You are on page 1of 6

Object Detection using Deep Learning

Research Area: Image Processing, Machine Learning

Abstract

In the field of autonomous robotics, path planning is an important element in order to enable a robot to
move from one point to another targeted destination by using the shortest path. By using the shortest
path, undesirable turning and braking can be avoided and this leads to less computation time and lower
cost. Object detection is important in the robotics field as during the process of path planning, mapping
and executing tasks, a robot needs information about the surrounding environment and location of
objects. The working principle of object recognition is to detect objects in the real world from input image
of the surroundings with prior information about the object models in object database. The ability of
robot to recognize a known object which is placed in object database from different points of view will be
helpful in assisting the search and rescue activity in locating the position of a victim in particular or objects
in general (Ekvall, Kragic and Jensfelt, 2007).

Deep learning is a machine learning technique that deploys several convolutional layers to train
an artificial neural network by using complex functions. By doing so, deep learning improves the
performance and decreases the time for training by using automated training and multiple deep neural
networks.. These assignment varies in the structure of interpretation of data processing and the method
of communications between the convolutional layers (Shabbir and Anwer, 2018).

The aim of this research project is to develop deep learning models for object recognition. Various
modelling techniques in deep neural network design will be studied and applied for their effectiveness in
improving the performance of deep neural network for Object detection. The focus of this project will be
Object detection for robot navigation The outcome of this project will be the presentation of the
architectures of deep learning which may help in faster and more accurate object detection that may in
turn help in robust robot navigation.

Objectives

i) To investigate and understand deep neural network (DNN) designs

ii) To investigate the effectiveness of deep learning in object detection for robotic navigation

iii) To improve the performance of the deep learning architecture in object detection
Literature Review

Autonomous navigation in robotic field implies that the robot is capable of extracting information
or data such as corner and edges from the real world environment and then perform specific
responses according to the information obtained from the sensors. Therefore object detection is
carried out by the robot from time to time to acquire the information from external unknown
environment. However, object detection process often consumes a lot of time as a huge amount of
trial and error for fine tuning the parameters used. In order to make the system more robust, deep
learning may help to speed up the process as well as performance.
Region-based Convolutional Network (R-CNN) is constructed by using the selective
search method for region detection and deep learning for identification of object. This model
increases the computation efficiency by comparing with exhaustive search method as this model
only initializes from small region and later merge into a final group which contains the object
detected in the entire image by classifying the colour spaces and similarity metrics (Uijlings et al.,
2013).
The R-CNN model and SVM classifiers are trained based on the ImageNet dataset and PASCAL
VOC dataset. After extracts features are extracted from the image and feed into CNN, SVM classifier
begins to detect possible objects and then linear regressor makes adjustment to the coordinates of
bounding box formed around the object detected. The R-CNN model has proven to achieve a 62.4% mean
average precision (mAP) score over the 2012 PASCAL VOC test dataset and 31.4% mAP score over the
2013 ImageNet dataset (Uijlings et al., 2013).

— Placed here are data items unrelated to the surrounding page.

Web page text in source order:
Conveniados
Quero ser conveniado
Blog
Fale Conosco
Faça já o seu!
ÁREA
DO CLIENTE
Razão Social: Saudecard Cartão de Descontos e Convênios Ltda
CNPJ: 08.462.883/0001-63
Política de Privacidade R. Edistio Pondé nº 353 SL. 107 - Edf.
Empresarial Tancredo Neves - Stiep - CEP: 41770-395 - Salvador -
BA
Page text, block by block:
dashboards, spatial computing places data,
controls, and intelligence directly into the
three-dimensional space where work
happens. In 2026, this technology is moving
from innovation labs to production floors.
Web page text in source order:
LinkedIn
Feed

The performance of R-CNN model is then improved by the Fast Region-based Convolutional
Network (Fast R-CNN) developed by R.Girshick. Region of Interests (RoIs) are used in this model to reduce
the size of the input image by extracting the features of interest before feeding the image into the fully
connected layers. Softmax classifier is used to detect the feature vectors and the linear regressor to
modify the coordinates of the bounding box formed. This Fast R-CNN model have achieved a 68.4% mAP
scores over the 2012 PASCAL VOC test datasheet (Girshick, 2015).

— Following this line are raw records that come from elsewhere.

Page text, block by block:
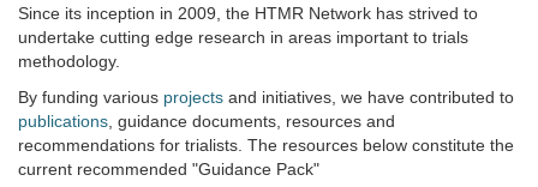
Since its inception in 2009, the HTMR Network has strived to
undertake cutting edge research in areas important to trials
methodology.
By funding various projects and initiatives, we have contributed to
publications , guidance documents, resources and
recommendations for trialists. The resources below constitute the
current recommended "Guidance Pack"
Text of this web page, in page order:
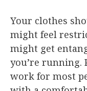
Your clothes
might feel
might get
you’re running.
work for most
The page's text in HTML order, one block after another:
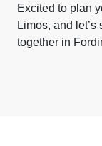
Excited to plan
Limos, and
together in

Region Proposal Network (RPN) is then introduced to substitute selective search method in order
to reduce the computation time and improve the performance of R-CNN model. Faster Region-based
Convolutional Network (Faster R-CNN) combines RPN and Fast R-CNN model. RPN is used to speed up the
generation of region proposals from the input image and thus enhance the training and testing of the Fast
R-CNN model. RPN is made up of a pre-trained model for classification over the ImageNet dataset and the
model is fine-tuned on the PASCAL VOC dataset (Ren et al., 2015).

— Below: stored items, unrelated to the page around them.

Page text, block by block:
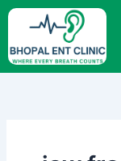
Skip
content
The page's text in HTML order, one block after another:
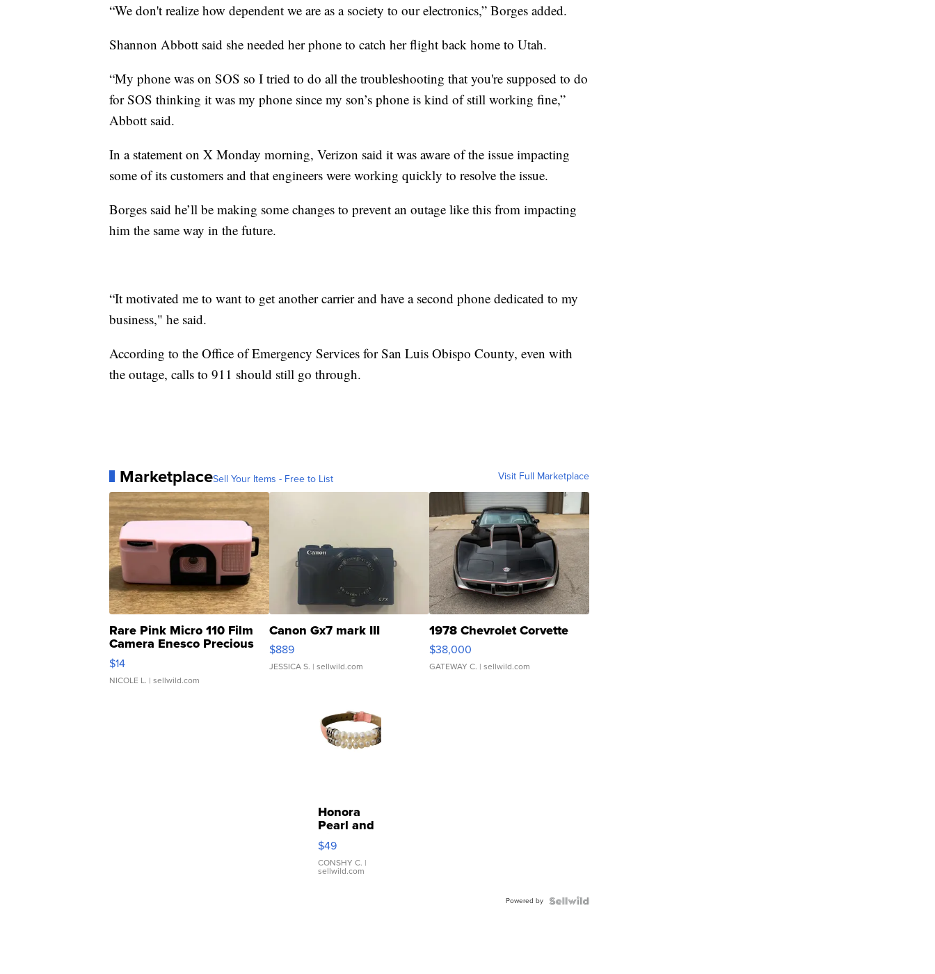
“We don't realize how dependent we are as a society to our electronics,” Borges added.
Shannon Abbott said she needed her phone to catch her flight back home to Utah.
“My phone was on SOS so I tried to do all the troubleshooting that you're supposed to do
for SOS thinking it was my phone since my son’s phone is kind of still working fine,”
Abbott said.
In a statement on X Monday morning, Verizon said it was aware of the issue impacting
some of its customers and that engineers were working quickly to resolve the issue.
Borges said he’ll be making some changes to prevent an outage like this from impacting
him the same way in the future.
“It motivated me to want to get another carrier and have a second phone dedicated to my
business," he said.
According to the Office of Emergency Services for San Luis Obispo County, even with
the outage, calls to 911 should still go through.
MarketplaceSell Your Items - Free to List Visit Full Marketplace
Rare Pink Micro 110 Film
Camera Enesco Precious
Moments TD4
$14
NICOLE L. | sellwild.com
Canon Gx7 mark III
$889
JESSICA S. | sellwild.com
1978 Chevrolet Corvette
$38,000
GATEWAY C. | sellwild.com
Honora
Pearl and
Pink
Leather
Bracelet
Adjustable
$49
CONSHY C. |
sellwild.com
Powered by

Faster R-CNN model has achieved a 75.9% of mAP scores over the 2012 PASCAL VOC test dataset.
The Faster R-CNN model has proven to be 34% faster than Fast R-CNN model which makes use of
selective search method. The comparison of performance between R-CNN model, Fast R-CNN and Faster
R-CNN model are computed in Table 1 below (Ren et al., 2015).
Table 1: Comparison of performance between R-CNN model, Fast R-CNN and Faster R-CNN model

Model mAP scores over 2012 PASCAL VOC test


dataset (%)

R-CNN 62.4

Fast R-CNN 68.4

Faster R-CNN 75.9

Dai, Li, He and Sun (2016) applied deep learning in convolutional layers to introduce
Region-based Fully Convolutional Network (R-FCN) which allows backward propagation for
training. The R-FCN model is able to detect not only object itself but also the position of the
object detected by making use of RPN model to compute scores of each region. The last layer of
R-FCN model outputs position-sensitive score maps to detect certain characteristics of objects
based on the image classification. For example, one feature map is used for specific detection of a
dog and another for human and so on.
Deep learning also proven to be useful in real time applications in You Only Look Once (YOLO)
model. YOLO model is simple as it evaluates the input image, predicts bounding boxes and class
probabilities by using a single network. It works by dividing the input image into an SxS grid, bounding
boxes are predicted and classification is performed over the most confident ones. YOLO model is made up
of 24 convolutional layers followed by 2 fully connected layers (Redmon et al., 2016).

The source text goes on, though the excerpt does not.